--- START ---

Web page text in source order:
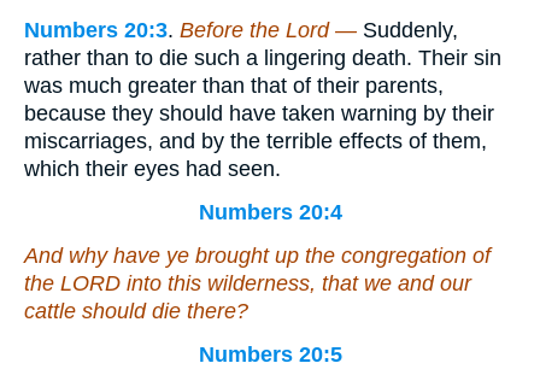
Numbers 20:3. Before the Lord — Suddenly,
rather than to die such a lingering death. Their sin
was much greater than that of their parents,
because they should have taken warning by their
miscarriages, and by the terrible effects of them,
which their eyes had seen.
Numbers 20:4
And why have ye brought up the congregation of
the LORD into this wilderness, that we and our
cattle should die there?
Numbers 20:5
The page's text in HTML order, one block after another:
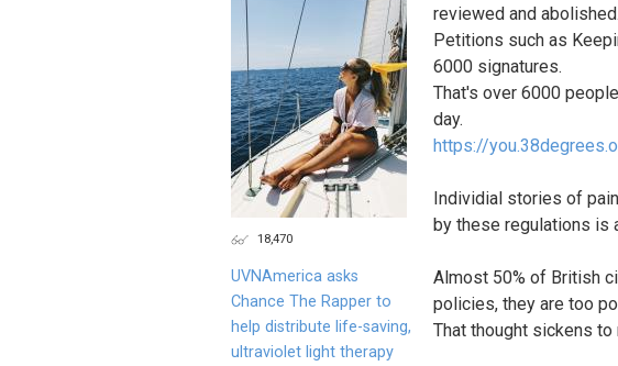
reviewed and abolished.
Petitions such as
6000 signatures.
That's over 6000
day.
https://
Individial stories of
by these regulations is
Almost 50% of British
policies, they are too
That thought sickens to
18,470
UVNAmerica asks
Chance The Rapper to
help distribute life-saving,
ultraviolet light therapy
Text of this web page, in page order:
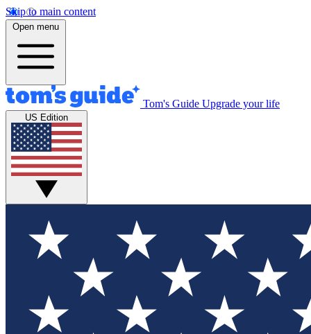
Skip to main content
Open menu
Tom's Guide Upgrade your life
US Edition
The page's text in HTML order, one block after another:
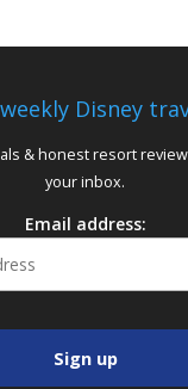
Disney
& honest resort
your inbox.
Email address:
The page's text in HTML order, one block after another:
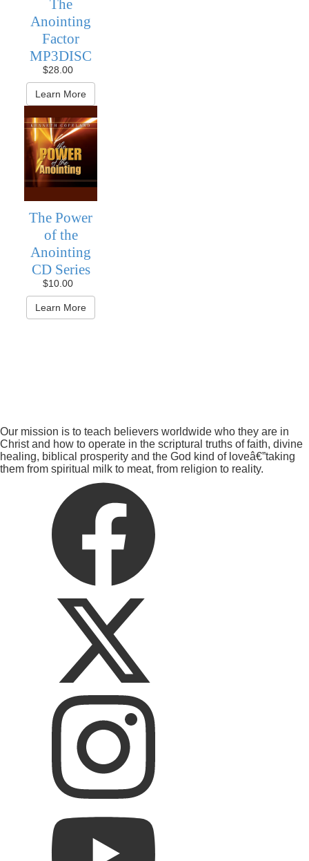
The
Anointing
Factor
MP3DISC
$28.00
Learn More
The Power
of the
Anointing
CD Series
$10.00
Learn More
Our mission is to teach believers worldwide who they are in
Christ and how to operate in the scriptural truths of faith, divine
healing, biblical prosperity and the God kind of loveâ€”taking
them from spiritual milk to meat, from religion to reality.
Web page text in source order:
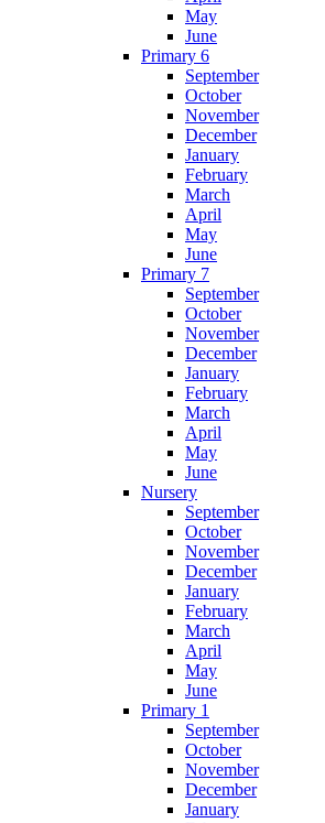
May
June
Primary 6
September
October
November
December
January
February
March
April
May
June
Primary 7
September
October
November
December
January
February
March
April
May
June
Nursery
September
October
November
December
January
February
March
April
May
June
Primary 1
September
October
November
December
January
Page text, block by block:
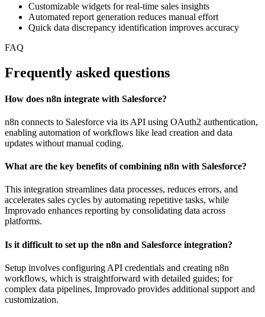
Customizable widgets for real-time sales insights
Automated report generation reduces manual effort
Quick data discrepancy identification improves accuracy
FAQ
Frequently asked questions
How does n8n integrate with Salesforce?
n8n connects to Salesforce via its API using OAuth2 authentication,
enabling automation of workflows like lead creation and data
updates without manual coding.
What are the key benefits of combining n8n with Salesforce?
This integration streamlines data processes, reduces errors, and
accelerates sales cycles by automating repetitive tasks, while
Improvado enhances reporting by consolidating data across
platforms.
Is it difficult to set up the n8n and Salesforce integration?
Setup involves configuring API credentials and creating n8n
workflows, which is straightforward with detailed guides; for
complex data pipelines, Improvado provides additional support and
customization.
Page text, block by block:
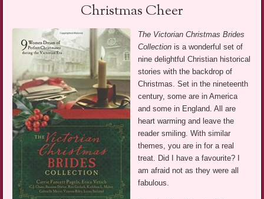
Christmas Cheer
The Victorian Christmas Brides
Collectionis a wonderful set of
nine delightful Christian historical
stories with the backdrop of
Christmas. Set in the nineteenth
century, some are in America
and some in England. All are
heart warming and leave the
reader smiling. With similar
themes, you are in for a real
treat. Did I have a favourite? I
am afraid not as they were all
fabulous.
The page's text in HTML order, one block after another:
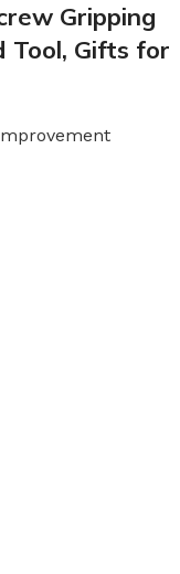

--- END ---

→ **Work task**: Using the records above, retype everything exactly except the pictures.

→ **Your response**:
Web page text in source order:
Numbers 20:3. Before the Lord — Suddenly,
rather than to die such a lingering death. Their sin
was much greater than that of their parents,
because they should have taken warning by their
miscarriages, and by the terrible effects of them,
which their eyes had seen.
Numbers 20:4
And why have ye brought up the congregation of
the LORD into this wilderness, that we and our
cattle should die there?
Numbers 20:5
The page's text in HTML order, one block after another:
reviewed and abolished.
Petitions such as
6000 signatures.
That's over 6000
day.
https://
Individial stories of
by these regulations is
Almost 50% of British
policies, they are too
That thought sickens to
18,470
UVNAmerica asks
Chance The Rapper to
help distribute life-saving,
ultraviolet light therapy
Text of this web page, in page order:
Skip to main content
Open menu
Tom's Guide Upgrade your life
US Edition
The page's text in HTML order, one block after another:
Disney
& honest resort
your inbox.
Email address:
The page's text in HTML order, one block after another:
The
Anointing
Factor
MP3DISC
$28.00
Learn More
The Power
of the
Anointing
CD Series
$10.00
Learn More
Our mission is to teach believers worldwide who they are in
Christ and how to operate in the scriptural truths of faith, divine
healing, biblical prosperity and the God kind of loveâ€”taking
them from spiritual milk to meat, from religion to reality.
Web page text in source order:
May
June
Primary 6
September
October
November
December
January
February
March
April
May
June
Primary 7
September
October
November
December
January
February
March
April
May
June
Nursery
September
October
November
December
January
February
March
April
May
June
Primary 1
September
October
November
December
January
Page text, block by block:
Customizable widgets for real-time sales insights
Automated report generation reduces manual effort
Quick data discrepancy identification improves accuracy
FAQ
Frequently asked questions
How does n8n integrate with Salesforce?
n8n connects to Salesforce via its API using OAuth2 authentication,
enabling automation of workflows like lead creation and data
updates without manual coding.
What are the key benefits of combining n8n with Salesforce?
This integration streamlines data processes, reduces errors, and
accelerates sales cycles by automating repetitive tasks, while
Improvado enhances reporting by consolidating data across
platforms.
Is it difficult to set up the n8n and Salesforce integration?
Setup involves configuring API credentials and creating n8n
workflows, which is straightforward with detailed guides; for
complex data pipelines, Improvado provides additional support and
customization.
Page text, block by block:
Christmas Cheer
The Victorian Christmas Brides
Collectionis a wonderful set of
nine delightful Christian historical
stories with the backdrop of
Christmas. Set in the nineteenth
century, some are in America
and some in England. All are
heart warming and leave the
reader smiling. With similar
themes, you are in for a real
treat. Did I have a favourite? I
am afraid not as they were all
fabulous.
The page's text in HTML order, one block after another:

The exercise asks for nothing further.